Une nouvelle enquête menée par TIFA Research révèle que 52 % des Kenyans sont opposés à l’accord de gouvernement à base élargie (BBG) entre le président William Ruto et l’ODM, contre seulement 30 % qui expriment leur soutien à l’alliance, 15 % n’ayant aucune opinion et 4 % ignorant totalement l’existence de la coalition.
Le sondage, mené entre le 13 et le 22 juin 2026, a porté sur un échantillon représentatif à l’échelle nationale de 2 048 répondants provenant de neuf zones du Kenya, dont les régions de Nairobi, de la Côte, de Nyanza et du Mont Kenya.
Les entretiens ont été réalisés en face-à-face au niveau des ménages, principalement en swahili, avec une marge d’erreur de plus ou moins 2,18 %.
Le support BBG bloqué en dessous d’un tiers
TIFA, qui a suivi les attitudes à l’égard du BBG dans cinq enquêtes consécutives depuis la création de l’alliance à la suite des manifestations de la génération Z de juin 2024, a noté que le soutien est resté obstinément inférieur à un tiers pendant la majeure partie de la période de suivi.
Les seules exceptions ont été mai 2025, où le soutien est tombé à 22 %, et août 2025, où il a grimpé à 44 %.
Le chiffre actuel de 30 % reflète le chiffre de mai, une tendance que TIFA attribue à la « division grandissante au sein de l’ODM » sur la question de savoir si le parti doit soutenir la candidature de Ruto à la réélection.
L’enquête a également révélé une forte divergence dans la manière dont les opinions sur le BBG sont liées à un optimisme plus large quant à l’orientation du Kenya.
Parmi les Kenyans qui soutiennent le BBG, 30 % pensent que le pays va dans la bonne direction, contre seulement 5 % de ceux qui s’y opposent.
Les fractures de l’ODM se creusent avant 2027
Le rapport met en évidence le fossé croissant au sein de l’ODM entre la direction dominante du parti et sa faction dissidente Linda Mwananchi, dont les figures clés comprennent le sénateur de Nairobi Edwin Sifuna, le gouverneur de Siaya James Orengo et le sénateur de Vihiga Godfrey Osotsi.
Ces dirigeants sont passés d’une allusion à un possible départ de l’ODM à une déclaration ouverte que leur avenir politique se situe en dehors du parti.

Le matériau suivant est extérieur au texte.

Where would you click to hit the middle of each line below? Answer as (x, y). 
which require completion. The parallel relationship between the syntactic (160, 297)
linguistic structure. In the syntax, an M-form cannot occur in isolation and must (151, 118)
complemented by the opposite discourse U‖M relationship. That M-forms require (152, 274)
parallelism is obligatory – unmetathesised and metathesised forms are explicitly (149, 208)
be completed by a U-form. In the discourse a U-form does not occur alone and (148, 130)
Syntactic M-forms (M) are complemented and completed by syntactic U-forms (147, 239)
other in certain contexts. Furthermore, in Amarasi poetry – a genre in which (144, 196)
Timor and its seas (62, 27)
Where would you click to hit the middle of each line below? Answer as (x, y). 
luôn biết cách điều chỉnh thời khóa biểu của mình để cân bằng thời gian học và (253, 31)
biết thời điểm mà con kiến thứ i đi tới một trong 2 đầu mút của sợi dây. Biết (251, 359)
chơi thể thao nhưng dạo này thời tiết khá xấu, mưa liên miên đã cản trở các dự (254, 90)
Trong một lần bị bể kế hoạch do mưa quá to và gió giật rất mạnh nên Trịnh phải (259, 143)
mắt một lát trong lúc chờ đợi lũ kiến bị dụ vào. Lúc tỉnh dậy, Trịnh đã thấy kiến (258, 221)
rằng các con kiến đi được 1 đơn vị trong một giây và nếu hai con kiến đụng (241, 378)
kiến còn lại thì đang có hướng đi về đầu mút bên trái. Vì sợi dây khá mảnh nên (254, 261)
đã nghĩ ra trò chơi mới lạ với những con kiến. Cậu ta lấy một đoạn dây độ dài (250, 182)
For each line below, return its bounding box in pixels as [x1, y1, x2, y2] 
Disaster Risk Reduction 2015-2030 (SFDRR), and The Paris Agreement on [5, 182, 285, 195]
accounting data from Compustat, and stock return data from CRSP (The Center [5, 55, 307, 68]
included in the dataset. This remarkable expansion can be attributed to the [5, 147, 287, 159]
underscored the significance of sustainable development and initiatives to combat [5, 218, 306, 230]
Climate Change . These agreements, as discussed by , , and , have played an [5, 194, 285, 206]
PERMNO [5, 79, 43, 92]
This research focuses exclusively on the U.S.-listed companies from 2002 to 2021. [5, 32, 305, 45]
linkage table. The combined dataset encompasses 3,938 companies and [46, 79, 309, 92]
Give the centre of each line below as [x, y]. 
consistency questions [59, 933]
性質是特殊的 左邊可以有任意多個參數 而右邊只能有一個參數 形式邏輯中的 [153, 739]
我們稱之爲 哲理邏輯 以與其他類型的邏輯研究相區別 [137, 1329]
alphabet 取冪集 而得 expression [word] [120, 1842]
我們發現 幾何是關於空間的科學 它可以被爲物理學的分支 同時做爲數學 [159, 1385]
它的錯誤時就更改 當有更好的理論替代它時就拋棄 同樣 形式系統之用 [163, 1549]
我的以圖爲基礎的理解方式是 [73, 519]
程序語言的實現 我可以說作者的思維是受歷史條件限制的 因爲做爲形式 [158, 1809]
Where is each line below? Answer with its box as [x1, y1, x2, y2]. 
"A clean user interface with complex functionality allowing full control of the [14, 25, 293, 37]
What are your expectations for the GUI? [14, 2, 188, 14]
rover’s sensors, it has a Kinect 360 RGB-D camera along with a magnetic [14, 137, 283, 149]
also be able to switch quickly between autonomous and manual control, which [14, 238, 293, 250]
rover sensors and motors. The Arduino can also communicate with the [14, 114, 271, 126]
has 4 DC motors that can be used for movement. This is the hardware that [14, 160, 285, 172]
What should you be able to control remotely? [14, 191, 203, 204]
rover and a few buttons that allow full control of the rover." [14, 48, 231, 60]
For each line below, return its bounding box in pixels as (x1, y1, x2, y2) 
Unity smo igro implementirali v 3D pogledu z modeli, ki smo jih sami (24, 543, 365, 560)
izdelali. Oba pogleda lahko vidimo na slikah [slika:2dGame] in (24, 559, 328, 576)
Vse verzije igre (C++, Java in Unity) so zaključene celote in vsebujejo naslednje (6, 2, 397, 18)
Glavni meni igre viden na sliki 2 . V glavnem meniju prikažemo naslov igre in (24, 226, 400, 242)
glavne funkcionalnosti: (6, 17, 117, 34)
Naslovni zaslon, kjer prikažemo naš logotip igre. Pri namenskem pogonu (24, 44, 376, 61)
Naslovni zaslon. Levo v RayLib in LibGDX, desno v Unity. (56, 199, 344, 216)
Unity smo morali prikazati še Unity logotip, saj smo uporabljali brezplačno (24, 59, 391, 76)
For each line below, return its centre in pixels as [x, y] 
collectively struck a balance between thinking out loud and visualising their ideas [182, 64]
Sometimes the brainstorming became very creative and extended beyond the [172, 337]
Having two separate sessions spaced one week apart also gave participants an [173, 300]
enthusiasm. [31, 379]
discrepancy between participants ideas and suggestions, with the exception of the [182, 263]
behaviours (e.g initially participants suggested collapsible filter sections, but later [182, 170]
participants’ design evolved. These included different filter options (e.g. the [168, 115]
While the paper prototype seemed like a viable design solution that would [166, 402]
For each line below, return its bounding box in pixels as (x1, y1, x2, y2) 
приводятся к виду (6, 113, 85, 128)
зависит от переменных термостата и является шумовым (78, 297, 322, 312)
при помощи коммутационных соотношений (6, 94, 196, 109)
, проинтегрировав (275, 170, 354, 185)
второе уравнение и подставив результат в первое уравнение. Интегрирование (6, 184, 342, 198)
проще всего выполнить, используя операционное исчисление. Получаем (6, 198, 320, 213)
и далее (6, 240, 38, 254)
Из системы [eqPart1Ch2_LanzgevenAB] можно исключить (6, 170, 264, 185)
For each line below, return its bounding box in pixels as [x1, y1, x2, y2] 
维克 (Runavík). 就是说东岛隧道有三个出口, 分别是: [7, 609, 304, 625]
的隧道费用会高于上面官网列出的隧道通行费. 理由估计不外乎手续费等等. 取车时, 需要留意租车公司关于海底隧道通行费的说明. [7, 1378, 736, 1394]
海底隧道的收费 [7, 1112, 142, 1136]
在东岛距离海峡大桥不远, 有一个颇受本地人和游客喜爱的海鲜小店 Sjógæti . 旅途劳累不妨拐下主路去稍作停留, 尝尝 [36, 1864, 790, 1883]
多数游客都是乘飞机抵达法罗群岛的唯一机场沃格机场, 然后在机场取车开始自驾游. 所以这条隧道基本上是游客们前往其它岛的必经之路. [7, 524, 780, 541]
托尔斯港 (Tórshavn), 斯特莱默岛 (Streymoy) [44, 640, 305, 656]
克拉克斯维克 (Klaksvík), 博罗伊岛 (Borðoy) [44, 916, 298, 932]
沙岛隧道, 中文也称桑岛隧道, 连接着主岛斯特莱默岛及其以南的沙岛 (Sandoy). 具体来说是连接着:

Sifuna a été remplacé en tant que whip adjoint de la minorité au Sénat par un fervent partisan du BBG, une évolution qui, selon TIFA, pourrait avoir accéléré l’éloignement de la faction du parti dominant.
TIFA a également signalé l’émergence de tensions au sein même de la faction de Linda Mwananchi, soulignant l’annonce par Orengo de ses propres ambitions présidentielles comme une source potentielle de frictions, compte tenu de la popularité croissante de Sifuna en tant que candidat à la présidentielle dans les mêmes sondages.
Une incertitude supplémentaire entoure la contestation judiciaire non résolue déposée par l’ancien vice-président Rigathi Gachagua contre sa destitution et sa destitution, le calendrier et l’issue de son appel restant flous à l’approche des élections générales de 2027.
Le Kenya va-t-il dans la bonne direction ?
Parallèlement, la même enquête a montré que 76 % des Kenyans pensent que le pays va dans la mauvaise direction sous la direction du président William Ruto.
L’enquête a révélé que le pessimisme était le plus élevé au Mont Kenya, où 90 % des habitants ont exprimé une opinion négative.
Les résultats mettent en évidence un lien étroit entre les finances personnelles et le sentiment national, 75 % de ceux qui ont vu négativement l’orientation du Kenya faisant état d’une détérioration des conditions économiques depuis 2022.
Alors que la confiance du public atteint les plus bas historiques enregistrés en 2025 et 2026, les résultats offrent une image sombre du malaise croissant dans le pays.